Prompt ▸
Exclude the pictures, then copy all remaining records exactly.

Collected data
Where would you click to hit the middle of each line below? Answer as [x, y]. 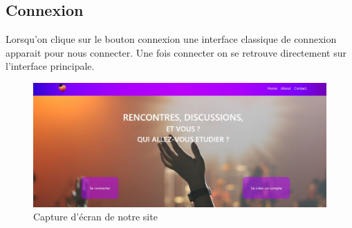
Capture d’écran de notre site [95, 217]
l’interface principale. [50, 66]
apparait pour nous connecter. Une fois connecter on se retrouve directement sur [176, 52]
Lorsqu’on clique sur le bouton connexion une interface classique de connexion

Response to the task ▸
Where would you click to hit the middle of each line below? Answer as [x, y]. 
Capture d’écran de notre site [95, 217]
l’interface principale. [50, 66]
apparait pour nous connecter. Une fois connecter on se retrouve directement sur [176, 52]
Lorsqu’on clique sur le bouton connexion une interface classique de connexion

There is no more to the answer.